Between 27 October 1941 and 9 September 1943 nine trains left Essen Hauptbahnhof and the nearby Segeroth station carrying around 1,200 Jewish residents of Essen to ghettos and extermination camps in Nazi-occupied Central Europe. The first train took roughly two hundred people to the Lodz Ghetto. The other eight ran to Auschwitz and to Theresienstadt. Hardly anyone returned. These deportations were conducted openly, in broad daylight, in front of other passengers, the regular train traffic continuing on adjacent platforms without interruption. Surrounded by armed guards, families were loaded into freight cars while commuters walked past. There is no separate memorial inside the station for this; the station itself is the memorial. The fact that ordinary daylight trains ran on schedule that morning is, in many ways, the part the building still has to say about what happened here.
The station that survived the Second World War was almost completely rebuilt in the 1950s and 1960s. Klingholz's Renaissance Revival hall is gone; what stands today is a postwar concourse on two levels, with shops and a travel center below and direct platform access above. Beneath it all is the Stadtbahn station with its trademark blue light. Around 400 trains pass through every day, making Essen the third busiest station in the Ruhr after Dortmund and Duisburg. Long-distance ICE and IC services call here, alongside RE and S-Bahn lines that fan out across the conurbation, including the unusual fifteen-minute RE14/S9 to Bottrop and Gladbeck. The east pedestrian tunnel, closed for lift installation, was reopened in October 2011. The Bahnhofsmission - the station charity - has been here since 1897, making it one of the oldest in Germany. A century and a half after the first wooden platform opened, the trains have not stopped.

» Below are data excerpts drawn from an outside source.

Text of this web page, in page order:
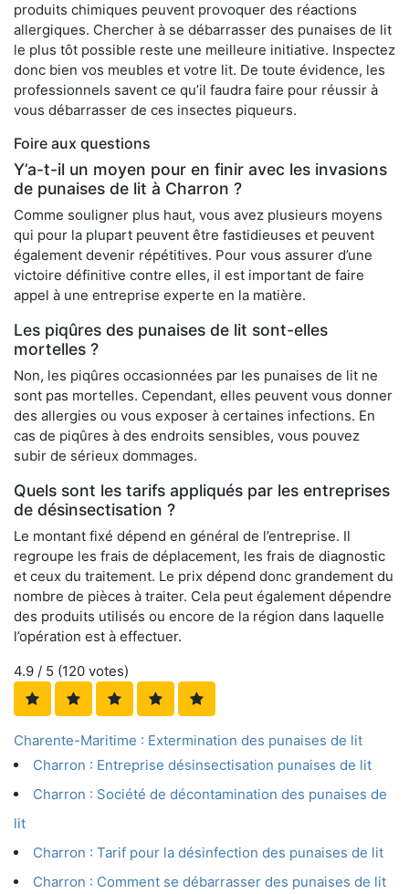
produits chimiques peuvent provoquer des réactions
allergiques. Chercher à se débarrasser des punaises de lit
le plus tôt possible reste une meilleure initiative. Inspectez
donc bien vos meubles et votre lit. De toute évidence, les
professionnels savent ce qu’il faudra faire pour réussir à
vous débarrasser de ces insectes piqueurs.
Foire aux questions
Y’a-t-il un moyen pour en finir avec les invasions
de punaises de lit à Charron ?
Comme souligner plus haut, vous avez plusieurs moyens
qui pour la plupart peuvent être fastidieuses et peuvent
également devenir répétitives. Pour vous assurer d’une
victoire définitive contre elles, il est important de faire
appel à une entreprise experte en la matière.
Les piqûres des punaises de lit sont-elles
mortelles ?
Non, les piqûres occasionnées par les punaises de lit ne
sont pas mortelles. Cependant, elles peuvent vous donner
des allergies ou vous exposer à certaines infections. En
cas de piqûres à des endroits sensibles, vous pouvez
subir de sérieux dommages.
Quels sont les tarifs appliqués par les entreprises
de désinsectisation ?
Le montant fixé dépend en général de l’entreprise. Il
regroupe les frais de déplacement, les frais de diagnostic
et ceux du traitement. Le prix dépend donc grandement du
nombre de pièces à traiter. Cela peut également dépendre
des produits utilisés ou encore de la région dans laquelle
l’opération est à effectuer.
4.9 / 5 (120 votes)
Charente-Maritime : Extermination des punaises de lit
Charron : Entreprise désinsectisation punaises de lit
Charron : Société de décontamination des punaises de
lit
Charron : Tarif pour la désinfection des punaises de lit
Charron : Comment se débarrasser des punaises de lit
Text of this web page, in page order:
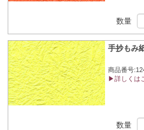
数量
手抄もみ
商品番号
▶詳しくは
数量
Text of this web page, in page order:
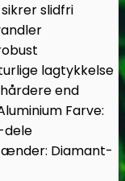
slidfri
lagtykkelse
end
Farve:
dele
Diamant-
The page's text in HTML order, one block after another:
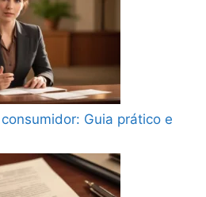
Guia prático e
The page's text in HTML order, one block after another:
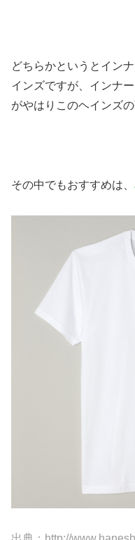
どちらかというとイン
インズですが、インナ
がやはりこのヘインズ
その中でもおすすめは、
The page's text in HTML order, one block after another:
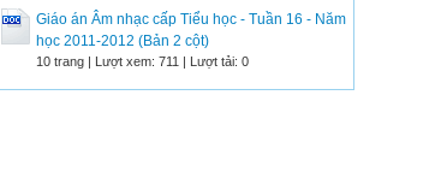
Giáo án Âm nhạc cấp Tiểu học - Tuần 16 - Năm
học 2011-2012 (Bản 2 cột)
10 trang | Lượt xem: 711 | Lượt tải: 0
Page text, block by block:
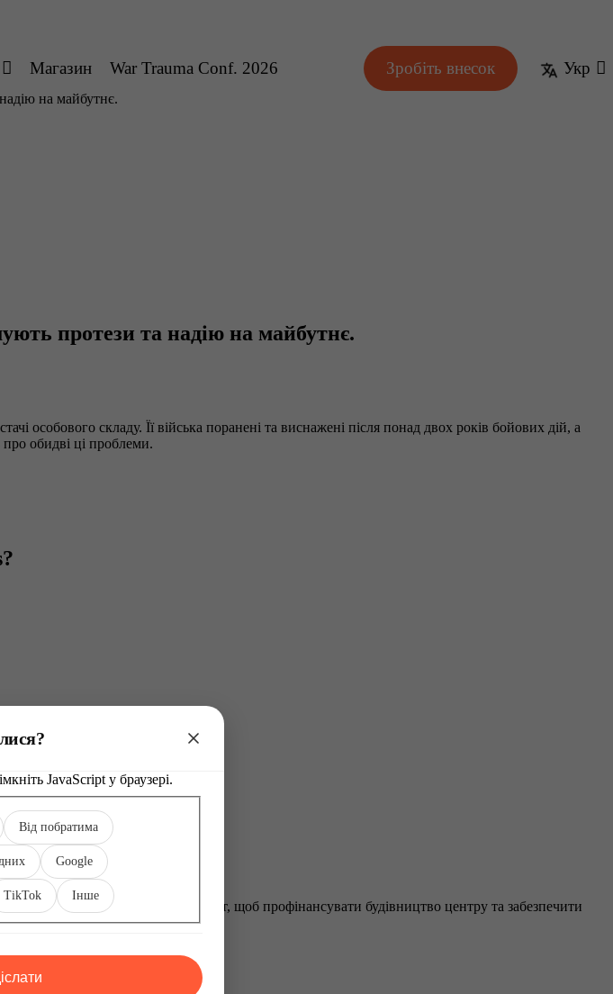
Магазин War Trauma Conf. 2026 Укр
Зробіть внесок
на майбутнє.
протези та надію на майбутнє.
особового складу. Її війська поранені та виснажені після понад двох років бойових дій, а
обидві ці проблеми.
свій внесок у цей проєкт, щоб профінансувати будівництво центру та забезпечити
JavaScript у браузері.
Від побратима
Google
TikTok Інше
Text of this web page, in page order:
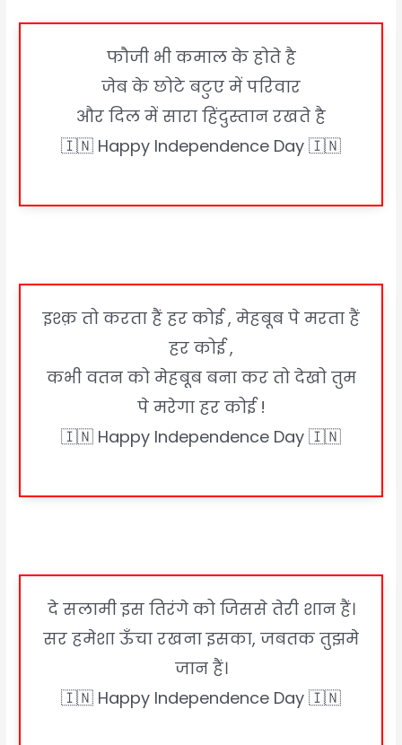
फौजी भी कमाल के होते है
जेब के छोटे बटुए में परिवार
और दिल में सारा हिंदुस्तान रखते है
🇮🇳 Happy Independence Day 🇮🇳
इश्क़ तो करता हैं हर कोई , मेहबूब पे मरता हैं
हर कोई ,
कभी वतन को मेहबूब बना कर तो देखो तुम
पे मरेगा हर कोई !
🇮🇳 Happy Independence Day 🇮🇳
दे सलामी इस तिरंगे को जिससे तेरी शान हैं।
सर हमेशा ऊँचा रखना इसका, जबतक तुझमे
जान हैं।
🇮🇳 Happy Independence Day 🇮🇳

Essen Hauptbahnhof is at 51.451 degrees north, 7.014 degrees east, immediately south of the Essen old town and pressed against the A40 motorway. From the air the most obvious cue is the multi-track fan of rail lines diverging from the station to the south and east, with the A40 cutting an east-west scar just behind it. Düsseldorf International (EDDL) is about 30 km southwest; Dortmund (EDLW) about 30 km east. Recommended viewing altitude 2,500 to 4,500 feet. The Essen Minster and its westwork are visible to the north of the station, useful for orientation across the dense city center.